Reverse Engineering Techniques

I’ve been reminded recently about some of the advances in cheap or free 3D scan methods. The upshot was that using a cell phone camera and a list of free software packages, you can get a free scan to within 0.2 mm of the result yielded by using professional tools. While the value of the $X0,000 that you will spend to close that 0.2 mm gap is substantial, the result, even the improved professional result is not as good as it needs to be to move the product development process forward into drawing production and manufacturing.

I’ve done a few real projects working with scanned data. Most of the time, the customer wants an editable model at the end of the day. They don’t want an STL file, they don’t want rough-faced tessellated data, they want something that can be edited, and something that can be machined cleanly, or something you can make a mold from. STL data doesn’t give you CAD-perfect faces, it gives a lot of small triangulated facets. It’s great for 3D print, but if you need to add draft, it’s a bit of a sloppy mess.

For all the talk of precision from high-end scanners and software, the STL data isn’t usually CNC ready data. Depending on what you need the models for, you may be left with few real choices. If you want a model to use as a starting point for further product development, or you want to make drawings or changes to an old product you need to update, you really need BREP data with real planes, cylinders, cones, spheres and toroids. Something you can use either Synchronous of history-based modeling to edit. NX can use X Form or I Form to directly edit shaped models. Any data you get from a 3D scan requires cleanup to remove junk that doesn’t belong there, and then patching, to replace stuff that should be there. You also have to do smoothing to average out scan error. All in all, it takes a lot of time to get results that aren’t really usable, and are probably not what the customer wants anyway.

There are two ways that I’m familiar with to get machinable data. One of them is to use Geometric Raindrop or something in that league. That’s a lot of money, and to make it pay, you have to be doing that kind of work frequently, or have a big operation to absorb the cost. Even this doesn’t give you an editable model. You will probably get a good quality surface, but not something you can change. And at that point you’ve spent a lot of money on hardware, software and someone to use it expertly.

Subd methods would be great, but there is no way that I’m aware of to interchange between scan point data and subd. All of the model images shown in this blog post pre-date subd in Solid Edge.

The other method is to model using traditional CAD methods usually in combination with some of the other data types or methods. You may be able to model over a 3D scan to use as reference. You may be able to use photographs to get outlines. I have in the past put parts on paper copiers to get a shape. You will definitely have to do a lot of manual reference dimensions with calipers or other tools. The best results will come from using a combination of sources, but the most useful data in the end comes from a real CAD model, not just a straight scan.

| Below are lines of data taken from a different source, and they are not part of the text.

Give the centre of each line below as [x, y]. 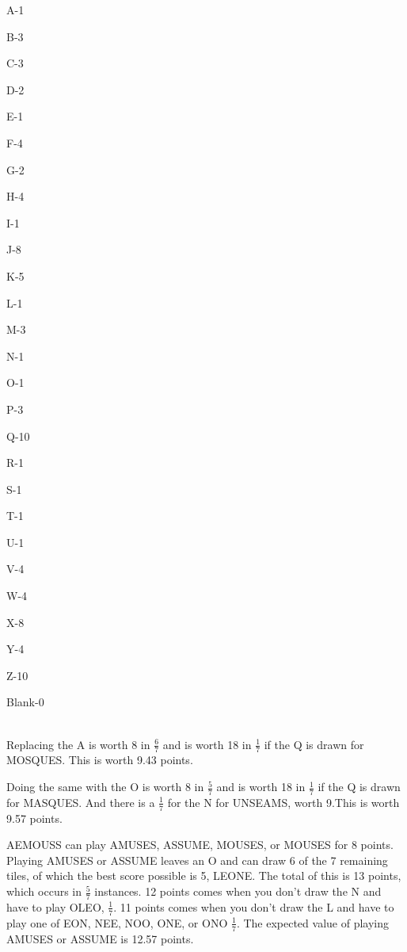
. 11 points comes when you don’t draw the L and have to [254, 906]
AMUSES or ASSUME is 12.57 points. [100, 938]
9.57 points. [34, 818]
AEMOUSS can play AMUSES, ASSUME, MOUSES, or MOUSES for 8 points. [200, 845]
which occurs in [44, 891]
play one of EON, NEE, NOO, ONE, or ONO [117, 922]
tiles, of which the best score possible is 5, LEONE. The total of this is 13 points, [204, 876]
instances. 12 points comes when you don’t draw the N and [238, 891]
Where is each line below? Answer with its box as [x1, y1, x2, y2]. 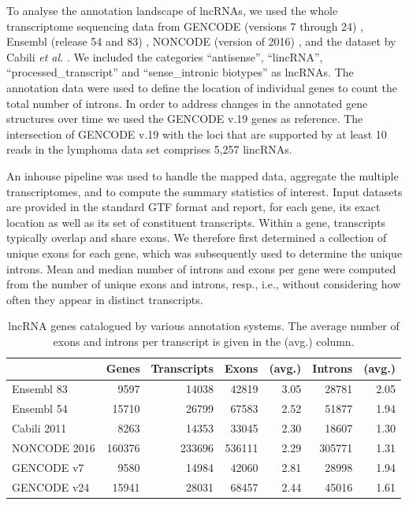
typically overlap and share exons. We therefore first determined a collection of [6, 229, 387, 246]
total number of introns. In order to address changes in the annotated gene [6, 95, 368, 111]
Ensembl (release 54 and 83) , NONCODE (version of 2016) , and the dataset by [6, 33, 396, 50]
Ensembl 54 [12, 400, 68, 417]
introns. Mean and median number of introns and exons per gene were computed [6, 260, 396, 277]
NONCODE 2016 [12, 439, 95, 455]
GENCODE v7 [12, 459, 84, 475]
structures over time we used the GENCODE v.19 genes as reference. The [6, 110, 363, 127]
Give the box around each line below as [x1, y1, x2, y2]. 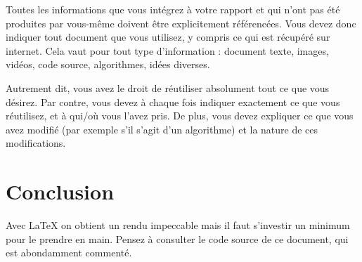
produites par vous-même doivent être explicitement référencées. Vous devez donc [6, 15, 356, 30]
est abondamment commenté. [6, 245, 132, 260]
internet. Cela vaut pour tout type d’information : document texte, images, [6, 43, 329, 58]
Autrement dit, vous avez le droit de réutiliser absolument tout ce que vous [6, 80, 330, 95]
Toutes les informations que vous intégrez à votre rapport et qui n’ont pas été [6, 2, 340, 16]
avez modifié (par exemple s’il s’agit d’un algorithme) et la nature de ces [6, 122, 318, 136]
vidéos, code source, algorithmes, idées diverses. [6, 57, 210, 72]
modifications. [6, 136, 66, 150]

Working from scan data in CAD can be a lot of hair-pulling work, and the progress on the software side is slow.

Sometimes I’ve been asked to do reverse engineering from old 2D drawings. Sometimes the product is a curvy model, and the 2D drawings really were never adequate to begin with. In cases like this, I generally work from a combination of the drawing and any existing parts to get a sense for what the real parts actually looked like.

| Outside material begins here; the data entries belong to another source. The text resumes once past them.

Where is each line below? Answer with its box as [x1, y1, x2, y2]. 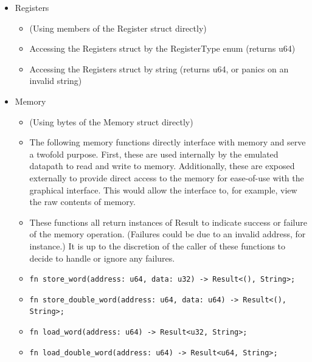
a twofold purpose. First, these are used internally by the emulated [29, 147, 279, 160]
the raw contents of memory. [29, 195, 136, 208]
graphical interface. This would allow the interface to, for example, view [29, 183, 297, 196]
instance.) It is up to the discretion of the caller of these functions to [29, 239, 286, 252]
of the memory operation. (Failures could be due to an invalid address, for [29, 228, 306, 240]
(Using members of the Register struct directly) [29, 21, 207, 34]
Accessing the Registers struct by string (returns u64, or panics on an [29, 62, 289, 75]
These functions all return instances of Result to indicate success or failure [29, 215, 307, 228]
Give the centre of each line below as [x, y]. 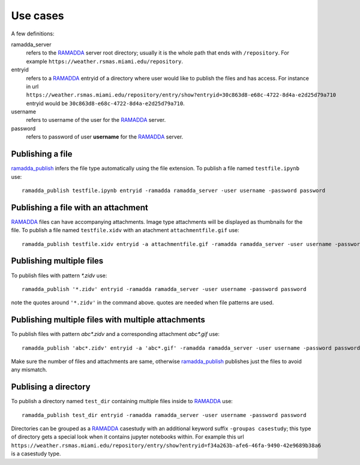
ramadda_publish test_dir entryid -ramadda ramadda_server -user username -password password [164, 415]
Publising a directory [51, 387]
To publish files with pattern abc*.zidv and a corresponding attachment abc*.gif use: [115, 334]
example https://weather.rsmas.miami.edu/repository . [104, 61]
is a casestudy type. [36, 454]
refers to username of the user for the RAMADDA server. [96, 120]
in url [32, 86]
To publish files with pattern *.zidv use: [59, 275]
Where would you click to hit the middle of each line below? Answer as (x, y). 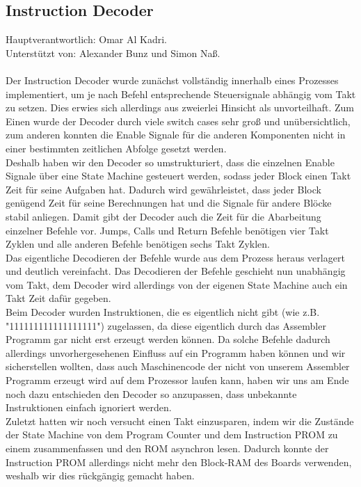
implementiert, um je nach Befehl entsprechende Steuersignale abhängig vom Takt (181, 94)
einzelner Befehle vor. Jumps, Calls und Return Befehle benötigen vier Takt (167, 230)
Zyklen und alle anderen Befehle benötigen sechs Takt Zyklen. (138, 244)
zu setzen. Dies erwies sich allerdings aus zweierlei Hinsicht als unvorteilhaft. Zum (180, 107)
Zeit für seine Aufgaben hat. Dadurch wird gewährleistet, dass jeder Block (163, 189)
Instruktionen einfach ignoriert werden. (89, 407)
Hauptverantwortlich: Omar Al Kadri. (86, 39)
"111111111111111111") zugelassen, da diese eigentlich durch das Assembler (166, 325)
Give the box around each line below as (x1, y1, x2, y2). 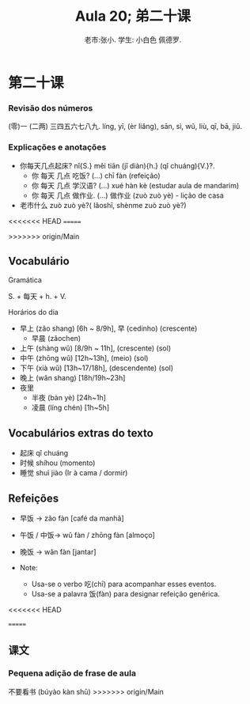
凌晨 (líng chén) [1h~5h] (31, 403, 109, 412)
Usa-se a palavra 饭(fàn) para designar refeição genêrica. (31, 589, 220, 598)
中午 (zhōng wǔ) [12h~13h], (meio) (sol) (19, 354, 149, 363)
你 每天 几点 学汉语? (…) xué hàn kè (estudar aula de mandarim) (31, 180, 240, 190)
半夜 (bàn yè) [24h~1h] (31, 393, 107, 403)
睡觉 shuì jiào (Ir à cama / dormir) (19, 468, 128, 478)
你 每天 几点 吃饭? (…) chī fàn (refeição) (31, 171, 161, 180)
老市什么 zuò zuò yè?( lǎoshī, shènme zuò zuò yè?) (19, 200, 187, 210)
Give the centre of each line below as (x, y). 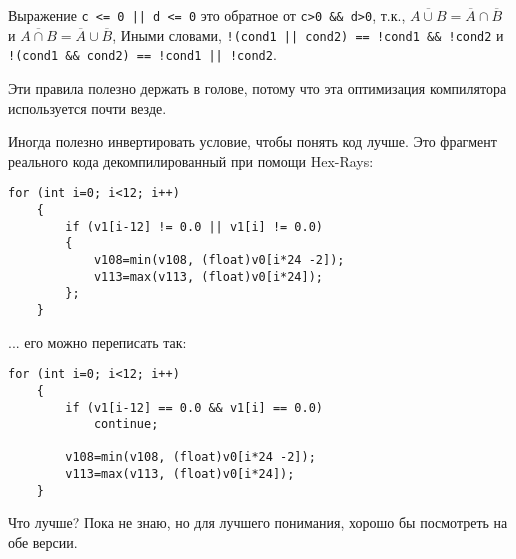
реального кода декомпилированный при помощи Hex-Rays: (191, 160)
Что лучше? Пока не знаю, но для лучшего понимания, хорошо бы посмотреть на (258, 522)
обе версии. (43, 542)
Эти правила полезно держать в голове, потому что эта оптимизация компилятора (257, 87)
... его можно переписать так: (97, 341)
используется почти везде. (87, 107)
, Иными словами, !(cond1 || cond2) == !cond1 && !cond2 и (308, 34)
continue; (126, 424)
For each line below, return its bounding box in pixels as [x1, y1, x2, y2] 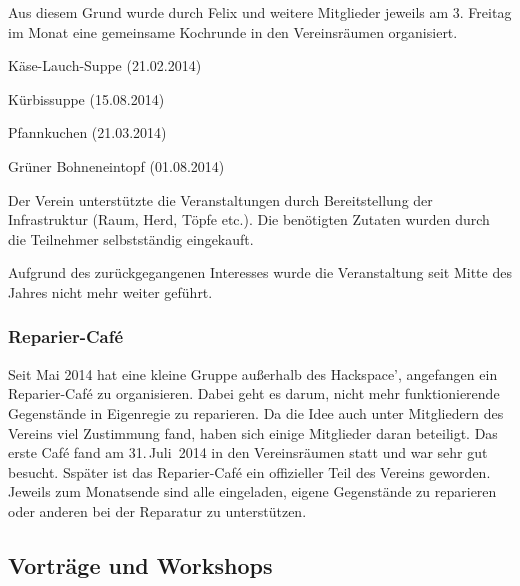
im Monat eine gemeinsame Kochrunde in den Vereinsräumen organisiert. [8, 21, 458, 42]
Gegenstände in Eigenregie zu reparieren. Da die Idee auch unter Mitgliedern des [8, 402, 504, 423]
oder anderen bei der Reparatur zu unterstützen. [8, 500, 307, 521]
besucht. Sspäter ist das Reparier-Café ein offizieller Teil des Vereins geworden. [8, 461, 491, 482]
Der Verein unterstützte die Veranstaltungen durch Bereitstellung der [8, 189, 433, 210]
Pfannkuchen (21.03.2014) [8, 122, 167, 143]
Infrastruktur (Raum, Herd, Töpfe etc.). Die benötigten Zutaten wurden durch [8, 209, 490, 230]
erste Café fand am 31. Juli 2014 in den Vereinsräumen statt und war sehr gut [8, 442, 488, 463]

All of the models shown on this page were created using some combination of processes, with the end result being a live CAD model that could be edited and changed in a way that straight scan data cannot.

Scan data itself is tough to edit because of the sheer number of points involved. There is often a lot of extraneous or erroneous data as well. And it’s not perfectly symmetrical the way a real CAD model would be.

If you are a service provider who frequently does this kind of work, then you may already have the tools and skills in place to achieve good models. But if you are a manufacturer who has a need for this kind of work infrequently, then it is probably most efficient for you to hire the work out. Just make sure that whoever you hire understands what you want to be able to do with the data they deliver. They may just do the part of it that they are familiar with, and let you figure out the rest. I’ve been hired often to bridge the gap when this kind of misunderstanding has happened.

The point I’m trying to make here is to make sure that you understand that good or even miraculous 3D scanning is not the end of the road for reverse engineering. Whether you want to replicate the physical properties of an existing product, need to recreate a damaged mold for which you have no CAD or CNC data, or you just want to use an existing product as a starting point for further development, a live CAD model will be what gets you there. Scan data can help you get to a live CAD model, but there is no magic button that makes that leap for you.